Girl meets boy.....perhaps not for the first time. Words are exchanged, minds meld and the adventure of the heart begins----or ends. It's a story that many of us are familiar with and have heard about, but not quite the way that singer and songwriter Shonta Renee breaks it down with her enjoyable EP release, Situationship. 

A Savannah, GA native, Shonta earned her Biology degree last year but knew years before finishing that her childhood passion, music, was what she would ultimately pursue.  The songs and scenarios are somewhat brief, but that doesn't keep the listener from hearing the crisp production value or the coy-come-hither sweetness of her vocals. The titles may invoke expected interactions between partners -- "Role Play," "The Conversation," etc. -- but her delivery displays a self-possessed sophistication that many artists fail to achieve. "Secret Lover" can be clandestine thing to most, but her breezy take fashions the man as a succulent treat rather than a shameful sex toy, one that she can't leave behind: "You're my little secret, you bring me joy," Shonta sighs, "and you know just who you are." 

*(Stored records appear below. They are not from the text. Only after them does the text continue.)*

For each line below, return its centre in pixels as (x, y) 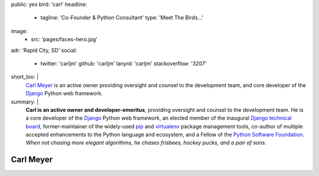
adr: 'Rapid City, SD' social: (44, 50)
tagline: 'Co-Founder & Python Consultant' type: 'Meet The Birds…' (122, 18)
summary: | (25, 102)
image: (19, 31)
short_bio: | (25, 77)
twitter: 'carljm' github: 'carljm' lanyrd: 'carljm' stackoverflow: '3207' (123, 63)
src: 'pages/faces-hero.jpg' (64, 39)
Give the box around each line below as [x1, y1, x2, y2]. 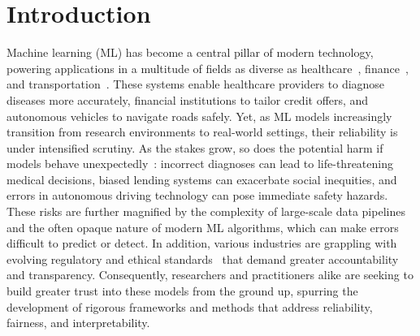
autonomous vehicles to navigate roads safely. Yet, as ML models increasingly [6, 107, 392, 124]
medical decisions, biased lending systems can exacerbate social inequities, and [6, 170, 397, 187]
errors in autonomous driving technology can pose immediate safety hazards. [6, 187, 388, 204]
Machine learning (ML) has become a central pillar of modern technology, [6, 44, 374, 61]
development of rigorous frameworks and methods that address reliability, [6, 298, 373, 315]
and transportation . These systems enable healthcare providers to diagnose [6, 75, 385, 93]
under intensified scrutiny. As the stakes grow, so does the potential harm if [6, 139, 383, 156]
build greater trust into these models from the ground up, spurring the [6, 282, 358, 299]
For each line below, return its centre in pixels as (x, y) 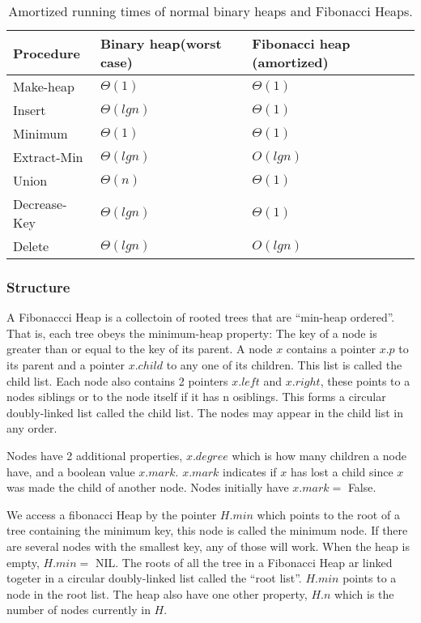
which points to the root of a (328, 514)
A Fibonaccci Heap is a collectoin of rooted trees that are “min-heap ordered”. (201, 317)
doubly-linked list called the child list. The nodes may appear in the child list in (205, 412)
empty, (23, 562)
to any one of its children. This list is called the (284, 365)
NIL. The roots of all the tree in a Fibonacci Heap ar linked (244, 562)
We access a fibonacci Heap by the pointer (112, 514)
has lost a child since (342, 471)
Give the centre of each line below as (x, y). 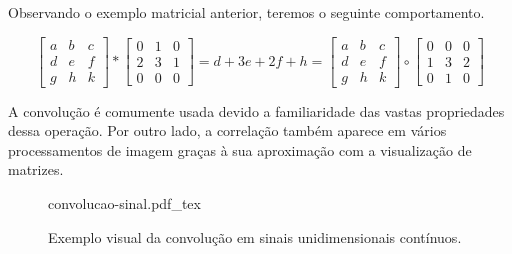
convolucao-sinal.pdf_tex (124, 203)
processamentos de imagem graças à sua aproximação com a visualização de (240, 149)
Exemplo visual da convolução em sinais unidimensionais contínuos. (255, 236)
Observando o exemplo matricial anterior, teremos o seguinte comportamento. (246, 12)
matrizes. (36, 169)
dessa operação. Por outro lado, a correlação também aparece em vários (227, 130)
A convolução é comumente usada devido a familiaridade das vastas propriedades (256, 110)
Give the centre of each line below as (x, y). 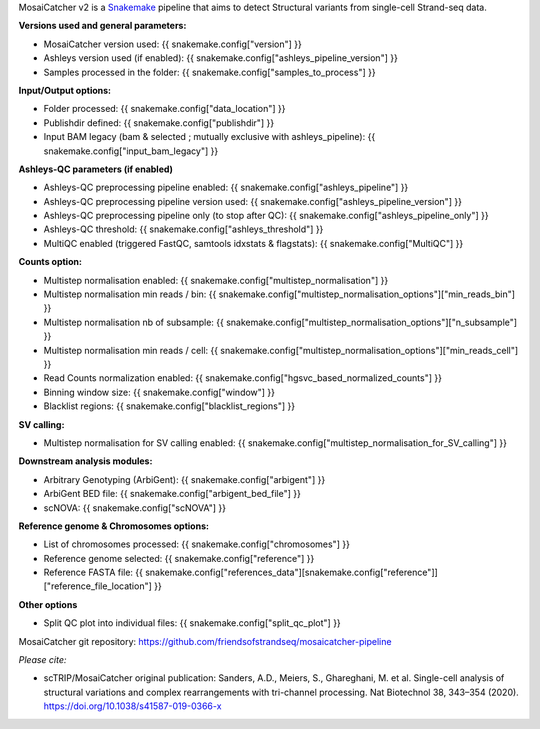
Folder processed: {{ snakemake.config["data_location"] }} (164, 109)
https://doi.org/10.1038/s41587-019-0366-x (132, 706)
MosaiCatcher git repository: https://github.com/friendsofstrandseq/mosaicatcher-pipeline (205, 641)
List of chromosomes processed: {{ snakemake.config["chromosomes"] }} (196, 544)
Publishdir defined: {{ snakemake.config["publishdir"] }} (159, 122)
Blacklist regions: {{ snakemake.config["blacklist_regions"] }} (169, 406)
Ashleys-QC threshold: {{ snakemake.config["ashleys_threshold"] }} (183, 229)
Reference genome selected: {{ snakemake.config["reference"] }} (179, 558)
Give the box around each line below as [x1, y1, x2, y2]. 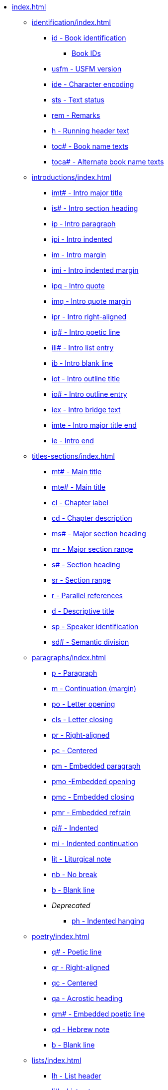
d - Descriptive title [52, 607, 114, 615]
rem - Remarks [52, 111, 100, 119]
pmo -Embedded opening [52, 777, 136, 786]
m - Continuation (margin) [52, 684, 137, 693]
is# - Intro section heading [52, 204, 138, 212]
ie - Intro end [52, 436, 94, 445]
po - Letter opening [52, 700, 115, 708]
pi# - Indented [52, 824, 98, 832]
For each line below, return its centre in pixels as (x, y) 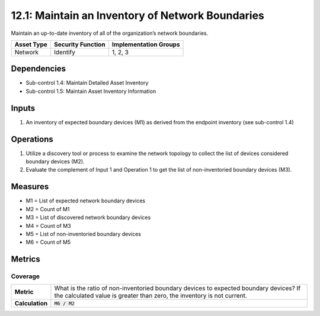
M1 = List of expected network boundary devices (85, 201)
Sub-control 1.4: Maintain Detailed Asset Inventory (87, 83)
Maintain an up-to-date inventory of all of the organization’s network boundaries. (110, 33)
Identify (65, 52)
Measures (30, 187)
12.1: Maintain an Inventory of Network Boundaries (138, 15)
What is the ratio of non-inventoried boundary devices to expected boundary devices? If (177, 288)
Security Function (80, 44)
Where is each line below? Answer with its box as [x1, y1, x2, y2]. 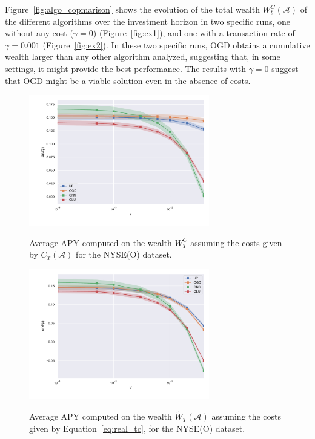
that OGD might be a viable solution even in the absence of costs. [5, 74, 251, 86]
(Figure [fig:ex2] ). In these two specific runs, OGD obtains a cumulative [42, 38, 310, 51]
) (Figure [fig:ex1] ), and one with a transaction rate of [93, 27, 295, 39]
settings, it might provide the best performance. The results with [5, 62, 246, 74]
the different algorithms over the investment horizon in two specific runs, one [5, 15, 291, 27]
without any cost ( [5, 27, 73, 39]
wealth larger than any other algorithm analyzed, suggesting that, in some [5, 50, 280, 63]
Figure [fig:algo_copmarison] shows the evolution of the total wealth [5, 3, 260, 15]
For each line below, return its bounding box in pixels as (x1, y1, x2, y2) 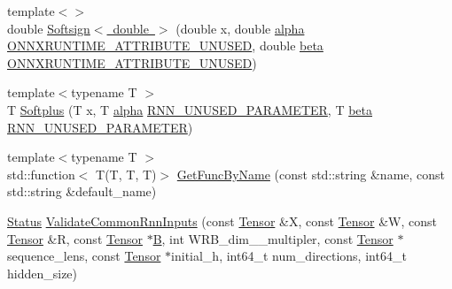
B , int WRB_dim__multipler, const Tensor (152, 229, 394, 247)
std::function (7, 164, 75, 183)
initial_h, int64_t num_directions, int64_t (171, 247, 407, 265)
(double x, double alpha (175, 19, 305, 37)
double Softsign (7, 19, 90, 37)
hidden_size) (7, 263, 78, 282)
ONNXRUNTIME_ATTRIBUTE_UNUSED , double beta (7, 36, 323, 55)
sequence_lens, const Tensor (7, 247, 161, 265)
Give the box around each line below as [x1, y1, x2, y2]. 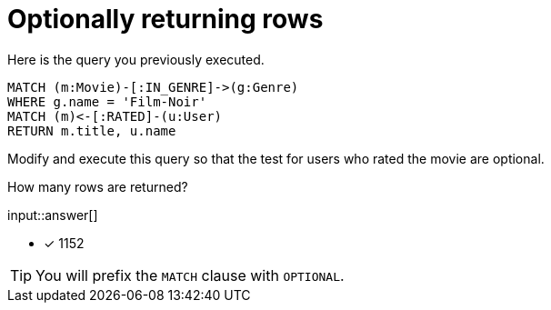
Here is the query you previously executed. [7, 51, 265, 67]
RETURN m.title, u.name [7, 123, 176, 138]
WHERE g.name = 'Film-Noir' [7, 94, 207, 109]
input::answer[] [7, 206, 98, 223]
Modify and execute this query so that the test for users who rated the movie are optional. [7, 150, 545, 166]
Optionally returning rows [7, 4, 324, 35]
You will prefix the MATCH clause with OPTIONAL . [35, 265, 345, 285]
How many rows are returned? [7, 178, 188, 195]
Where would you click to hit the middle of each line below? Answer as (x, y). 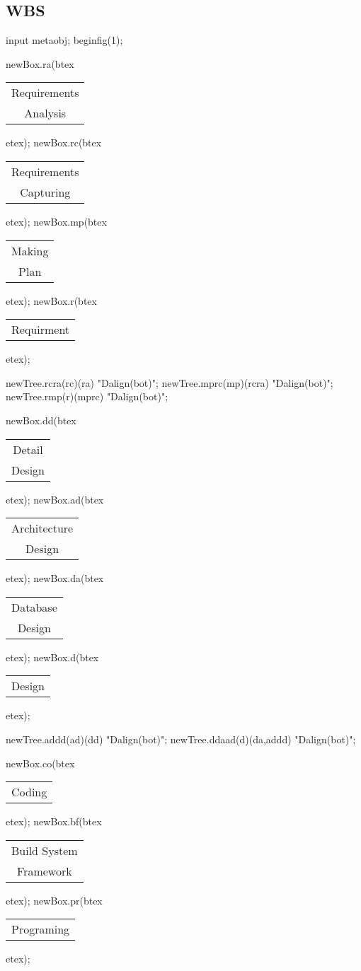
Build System (45, 850)
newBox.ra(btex (40, 63)
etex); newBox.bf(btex (54, 821)
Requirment (41, 330)
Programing (41, 929)
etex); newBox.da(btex (55, 578)
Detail (28, 449)
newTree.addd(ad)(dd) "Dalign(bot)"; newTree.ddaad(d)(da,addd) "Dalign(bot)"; (181, 739)
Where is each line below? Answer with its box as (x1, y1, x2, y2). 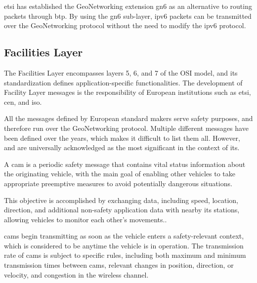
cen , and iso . (4, 96, 42, 107)
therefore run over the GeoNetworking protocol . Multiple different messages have (4, 122, 249, 133)
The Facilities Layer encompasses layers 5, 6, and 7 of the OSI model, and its (4, 67, 238, 78)
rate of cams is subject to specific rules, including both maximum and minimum (4, 250, 246, 260)
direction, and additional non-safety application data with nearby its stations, (4, 204, 240, 215)
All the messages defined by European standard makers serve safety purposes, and (4, 113, 253, 123)
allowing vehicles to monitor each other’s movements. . (4, 214, 167, 224)
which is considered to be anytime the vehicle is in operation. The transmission (4, 240, 244, 250)
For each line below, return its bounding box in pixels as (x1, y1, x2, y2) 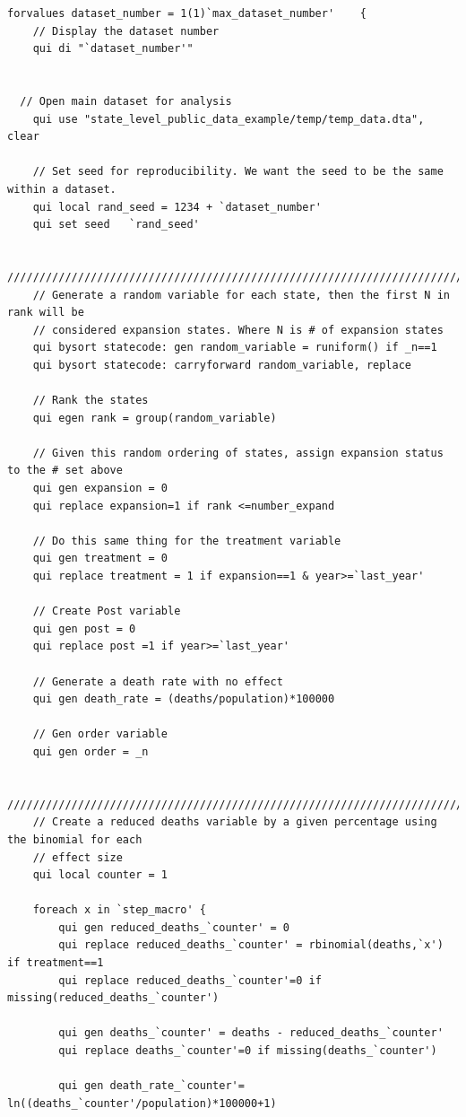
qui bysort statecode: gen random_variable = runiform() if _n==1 (32, 341, 437, 354)
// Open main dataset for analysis (20, 94, 232, 108)
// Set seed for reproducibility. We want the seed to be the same (32, 165, 444, 179)
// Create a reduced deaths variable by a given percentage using (32, 816, 437, 829)
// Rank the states (32, 394, 149, 407)
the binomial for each (7, 833, 142, 846)
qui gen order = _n (32, 745, 149, 758)
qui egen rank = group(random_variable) (32, 411, 277, 424)
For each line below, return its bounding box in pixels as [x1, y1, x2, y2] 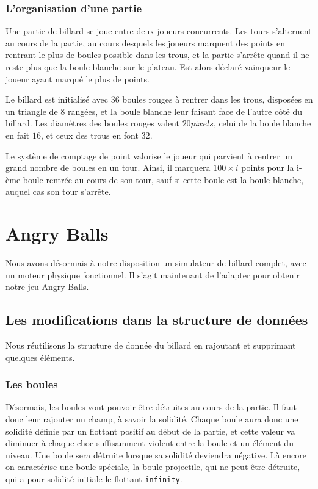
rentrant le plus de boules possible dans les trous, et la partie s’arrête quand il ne [5, 48, 309, 61]
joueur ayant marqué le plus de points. [5, 72, 150, 85]
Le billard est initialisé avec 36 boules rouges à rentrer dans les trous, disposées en [5, 93, 313, 106]
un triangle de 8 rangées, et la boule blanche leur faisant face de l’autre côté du [5, 104, 303, 117]
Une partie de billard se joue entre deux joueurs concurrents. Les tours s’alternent [5, 24, 312, 37]
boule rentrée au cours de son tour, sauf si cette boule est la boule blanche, [23, 173, 304, 186]
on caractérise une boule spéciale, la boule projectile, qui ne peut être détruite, [5, 460, 300, 473]
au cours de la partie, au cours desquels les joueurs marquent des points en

Reflective of the social media era we now live in, Situationship seems to flow in the real-time arc of a hookup that could've had it all, but didn't (who can't relate to that?): nothing wild, flashy or bombastic, but her talents intrigue nonetheless. "Role Play" is a mid-tempo groove, yet throbs with the urgency of a dopamine rush, for example, and the saucy "Mocha Man" compares her boo to the hue and flavor of her favorite up of joe (heeeeey!). Even when the static shows up ("Slow Down," Regretful") and Shonta finds herself newly single again, she's more wistful than wailing in conveying that ache: "Have you realized, that we don't have much chemistry no more/I have to let you go."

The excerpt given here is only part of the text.